Once you have read the entries, please say how many lines hold the string "unsigned", giving the number only.
━━━ Exercise inputs ━━━
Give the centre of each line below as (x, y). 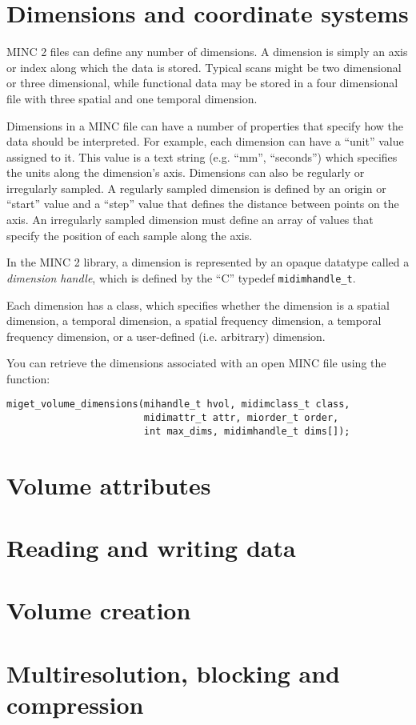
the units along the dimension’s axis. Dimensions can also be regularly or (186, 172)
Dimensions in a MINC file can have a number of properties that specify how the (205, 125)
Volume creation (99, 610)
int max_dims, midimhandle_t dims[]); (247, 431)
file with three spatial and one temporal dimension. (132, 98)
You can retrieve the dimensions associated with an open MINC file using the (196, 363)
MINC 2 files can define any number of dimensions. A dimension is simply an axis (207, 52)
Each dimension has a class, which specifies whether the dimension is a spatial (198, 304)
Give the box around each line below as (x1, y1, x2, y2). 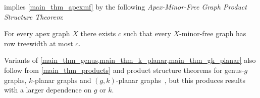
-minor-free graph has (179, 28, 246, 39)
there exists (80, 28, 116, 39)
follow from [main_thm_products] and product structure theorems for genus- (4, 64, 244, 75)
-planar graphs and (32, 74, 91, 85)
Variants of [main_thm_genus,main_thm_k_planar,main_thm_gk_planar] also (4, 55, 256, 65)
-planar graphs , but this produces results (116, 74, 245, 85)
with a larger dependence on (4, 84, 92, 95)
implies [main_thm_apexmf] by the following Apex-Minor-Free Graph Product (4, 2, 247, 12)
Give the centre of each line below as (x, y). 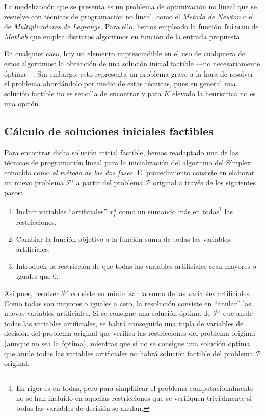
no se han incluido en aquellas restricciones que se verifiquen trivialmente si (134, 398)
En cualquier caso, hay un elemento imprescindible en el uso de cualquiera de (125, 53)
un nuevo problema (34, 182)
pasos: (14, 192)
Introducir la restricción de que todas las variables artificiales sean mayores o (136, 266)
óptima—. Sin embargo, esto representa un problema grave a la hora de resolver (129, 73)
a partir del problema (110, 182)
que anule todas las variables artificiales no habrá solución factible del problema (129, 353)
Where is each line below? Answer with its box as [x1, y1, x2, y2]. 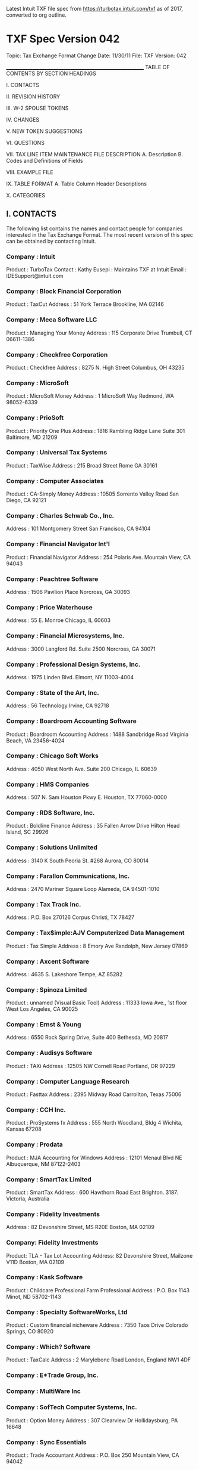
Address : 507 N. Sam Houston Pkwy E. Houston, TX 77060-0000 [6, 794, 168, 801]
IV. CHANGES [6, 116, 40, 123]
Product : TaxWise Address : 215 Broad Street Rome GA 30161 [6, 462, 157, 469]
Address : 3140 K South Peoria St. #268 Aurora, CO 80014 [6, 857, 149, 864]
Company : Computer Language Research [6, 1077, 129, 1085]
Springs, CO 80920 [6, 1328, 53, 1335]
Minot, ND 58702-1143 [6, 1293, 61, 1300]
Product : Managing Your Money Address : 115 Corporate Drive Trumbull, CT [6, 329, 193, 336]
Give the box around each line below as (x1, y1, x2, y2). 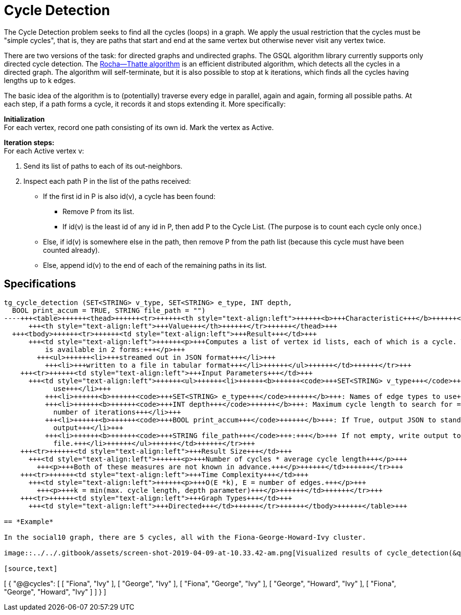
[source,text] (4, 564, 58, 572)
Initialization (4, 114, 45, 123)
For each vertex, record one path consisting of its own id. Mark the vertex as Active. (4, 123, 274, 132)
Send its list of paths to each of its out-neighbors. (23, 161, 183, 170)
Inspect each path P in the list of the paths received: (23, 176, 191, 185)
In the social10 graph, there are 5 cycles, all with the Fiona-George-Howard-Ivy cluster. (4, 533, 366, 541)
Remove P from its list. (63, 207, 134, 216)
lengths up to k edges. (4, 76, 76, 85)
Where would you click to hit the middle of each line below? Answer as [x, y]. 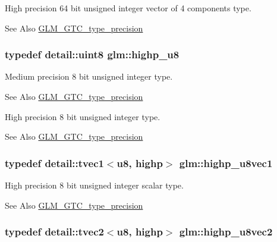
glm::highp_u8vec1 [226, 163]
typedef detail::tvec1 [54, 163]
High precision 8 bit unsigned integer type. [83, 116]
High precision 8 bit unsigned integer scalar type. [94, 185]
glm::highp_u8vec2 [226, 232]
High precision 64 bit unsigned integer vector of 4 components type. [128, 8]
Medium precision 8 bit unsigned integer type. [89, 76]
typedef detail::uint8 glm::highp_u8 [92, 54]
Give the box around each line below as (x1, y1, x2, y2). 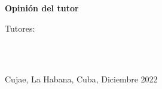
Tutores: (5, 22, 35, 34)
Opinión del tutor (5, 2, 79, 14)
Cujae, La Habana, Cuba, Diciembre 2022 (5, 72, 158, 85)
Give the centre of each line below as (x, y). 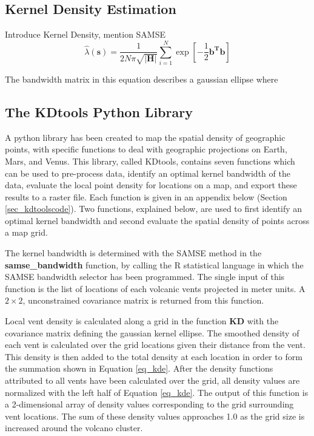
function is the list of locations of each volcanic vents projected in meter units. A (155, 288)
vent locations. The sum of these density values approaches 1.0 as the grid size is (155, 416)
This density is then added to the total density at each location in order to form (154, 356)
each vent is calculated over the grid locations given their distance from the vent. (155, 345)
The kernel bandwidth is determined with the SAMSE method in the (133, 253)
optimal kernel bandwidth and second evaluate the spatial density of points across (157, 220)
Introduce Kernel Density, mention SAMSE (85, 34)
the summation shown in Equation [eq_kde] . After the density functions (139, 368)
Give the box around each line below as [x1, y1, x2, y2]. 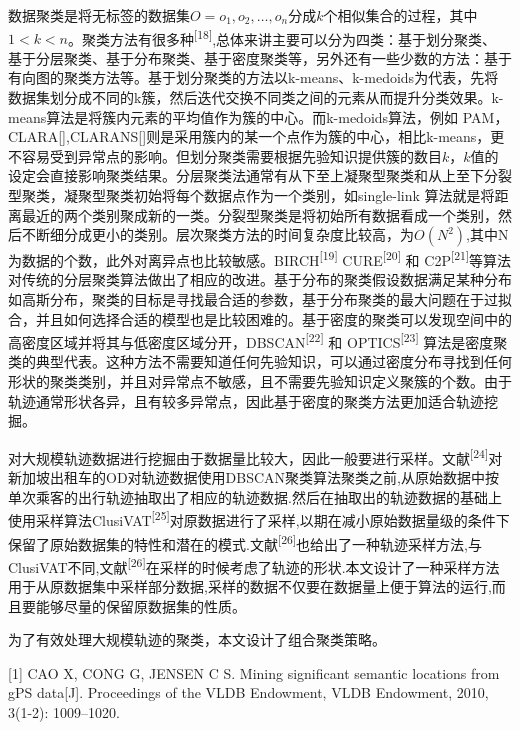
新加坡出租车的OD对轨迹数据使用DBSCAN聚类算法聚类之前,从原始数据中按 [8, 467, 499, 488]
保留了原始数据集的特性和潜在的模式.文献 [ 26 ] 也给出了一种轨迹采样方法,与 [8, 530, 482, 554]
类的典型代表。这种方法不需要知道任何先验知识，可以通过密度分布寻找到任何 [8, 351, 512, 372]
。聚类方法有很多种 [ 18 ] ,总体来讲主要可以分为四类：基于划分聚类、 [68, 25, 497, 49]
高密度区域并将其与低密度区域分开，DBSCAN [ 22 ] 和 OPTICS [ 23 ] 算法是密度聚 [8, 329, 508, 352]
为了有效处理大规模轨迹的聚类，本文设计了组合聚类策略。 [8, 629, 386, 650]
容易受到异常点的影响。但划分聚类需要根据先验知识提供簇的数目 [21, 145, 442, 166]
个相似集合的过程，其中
━━━
- _Result below_: 4